On a snowy Monday afternoon fourteen Januaries ago, I went to the courthouse in the same dress I’d worn for high school graduation and got married to a super long-haired rocker boy. We had few worldly possessions and almost nothing of monetary value between us. We moved into a basement apartment in a roach motel. Our bathroom was so tiny, our knees hit the wall when we sat on the loo.

We ate a lot of pancakes (cheep cheep) and went home for dinner whenever possible. There was no cable and we played countless hands of 31. We celebrated medical assistance with a trip to McDonald’s. We celebrated financial assistance for college with basic cable. I watched reruns of thirtysomething at night while my new husband was at work. I never managed to get the funky, sticky, melty kitchen floor clean.

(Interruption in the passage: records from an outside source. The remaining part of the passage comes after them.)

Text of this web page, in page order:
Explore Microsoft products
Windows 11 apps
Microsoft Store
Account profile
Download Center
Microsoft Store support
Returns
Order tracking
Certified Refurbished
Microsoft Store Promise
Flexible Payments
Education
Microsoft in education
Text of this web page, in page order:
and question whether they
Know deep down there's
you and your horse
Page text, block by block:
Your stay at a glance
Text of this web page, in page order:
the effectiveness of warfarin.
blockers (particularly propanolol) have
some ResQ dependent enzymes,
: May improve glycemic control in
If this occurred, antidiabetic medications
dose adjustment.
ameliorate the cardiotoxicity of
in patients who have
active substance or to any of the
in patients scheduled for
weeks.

We had a baby and while one of us was in the hospital, the other one of us partied like it was 1994 and passed out in the apartment with the front door wide open. We had a lot of visitors and a bilirubin-filled baby and I stayed up nights nursing and being afraid of Soundgarden’s “Black Hole Sun” video.

We moved into a new rat trap. We slept in the living room in the summer to be nearer the window air conditioner. We had another baby. We fought ghosts. We bought a house. We had another baby. We had problems. We had solutions. We had pharmaceuticals. We had Bud Light bottles.

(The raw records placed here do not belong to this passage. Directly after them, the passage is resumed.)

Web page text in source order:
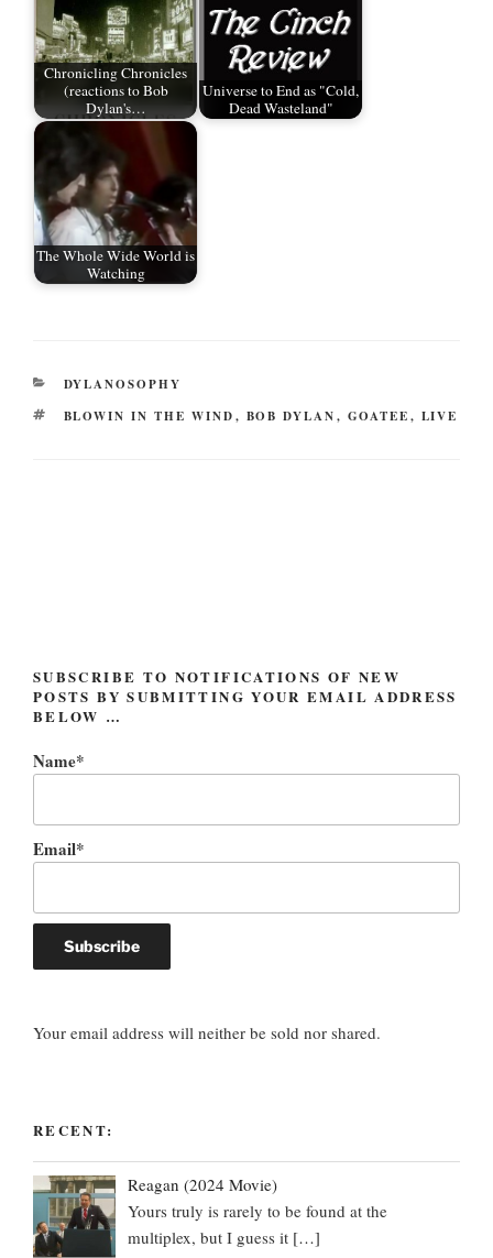
Chronicling Chronicles
(reactions to Bob
Dylan's…
Universe to End as "Cold,
Dead Wasteland"
The Whole Wide World is
Watching
CATEGORIES
DYLANOSOPHY
TAGS
BLOWIN IN THE WIND, BOB DYLAN, GOATEE, LIVE
SUBSCRIBE TO NOTIFICATIONS OF NEW
POSTS BY SUBMITTING YOUR EMAIL ADDRESS
BELOW …
Name*
Email*
Your email address will neither be sold nor shared.
RECENT:
Reagan (2024 Movie)
Yours truly is rarely to be found at the
multiplex, but I guess it […]

I have serious doubts that anyone who knew us in 1994 really believed we’d ever make it to the two year anniversary and frankly, there have been times I’ve thought he wouldn’t make it to see tomorrow. But here we are. He’s stuck around, I haven’t killed either of us and we are making it work. Making it work forever is the plan, but through the weekend is a sure bet since we’re planning on going to dinner and seeing a movie. Next week looks okay, too, I guess. I’m too cold to do anything drastic between now and the end of February and then I’m busy with a fundraiser in March. He starts fishing in April sometime and then May is his birthday.

So definitely until Summer. And then he’ll get out the grill and we’ll sit in the garage sipping beers with his sister. We’ll gossip and admire the tree in our front yard that we adore but will probably fall on our house sooner rather than later. He’ll get a sunburn on top of his sunburn. I’ll crab at him about it. We’ll turn our air conditioner lower than anyone else we know and we’ll be proud of it. He’ll take the kids out at night for catfishing and I will hose them all down upon re-entry. We’ll fight and we won’t and he’ll occasionally make a witty remark that I will congratulate him for.

In August we’ll fight about money (because who says the kids need to wear clothes to school?) and we’ll get it figured out by September. October is my birthday and then someone wants to dress up like KISS and in November he turns on the Christmas music and I wear earplugs. I’ll spend too much money “finishing up” Christmas shopping (new skateboards aren’t really stocking stuffers) and he’ll fume and fuss. But we’ll put one foot in front of the other and then we’ll do it all over again. And again. And again.

Probably forever. But for sure through the weekend.